# What is required
For each line of the data below, copy it if it holds the word "applications".

# Data excerpts
━━━━━━━━━━
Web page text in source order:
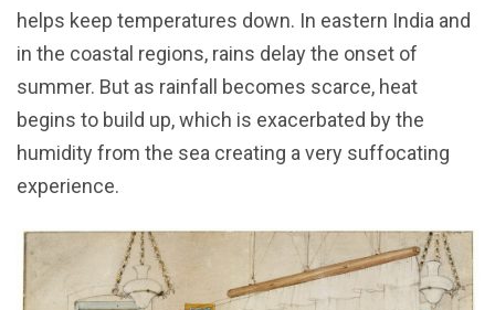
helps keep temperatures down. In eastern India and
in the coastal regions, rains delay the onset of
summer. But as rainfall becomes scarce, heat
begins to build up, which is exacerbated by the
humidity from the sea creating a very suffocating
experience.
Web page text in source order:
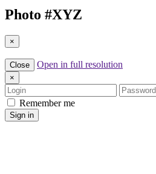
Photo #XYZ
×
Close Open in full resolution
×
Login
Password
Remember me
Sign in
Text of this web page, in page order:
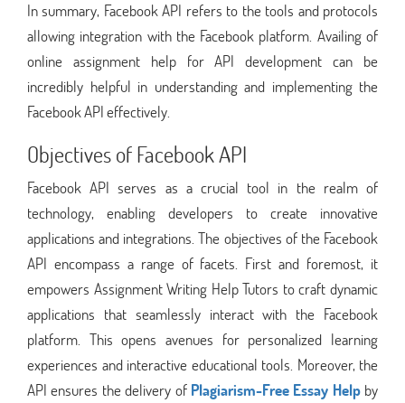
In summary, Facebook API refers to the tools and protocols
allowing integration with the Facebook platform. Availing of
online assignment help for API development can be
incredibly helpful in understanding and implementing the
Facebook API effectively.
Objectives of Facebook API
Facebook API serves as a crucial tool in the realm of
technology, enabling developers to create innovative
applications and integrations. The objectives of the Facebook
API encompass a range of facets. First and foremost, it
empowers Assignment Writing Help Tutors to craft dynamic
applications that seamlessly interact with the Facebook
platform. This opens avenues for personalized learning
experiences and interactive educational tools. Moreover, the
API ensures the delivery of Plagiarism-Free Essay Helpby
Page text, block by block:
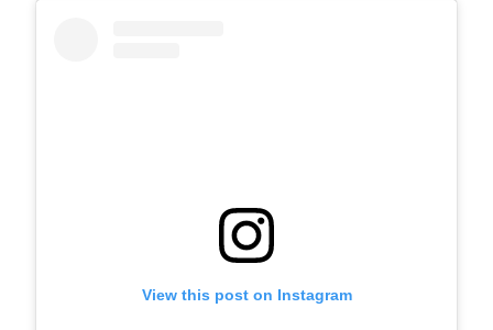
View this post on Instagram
━━━━━━━━━━
# Answer to this task
applications and integrations. The objectives of the Facebook
applications that seamlessly interact with the Facebook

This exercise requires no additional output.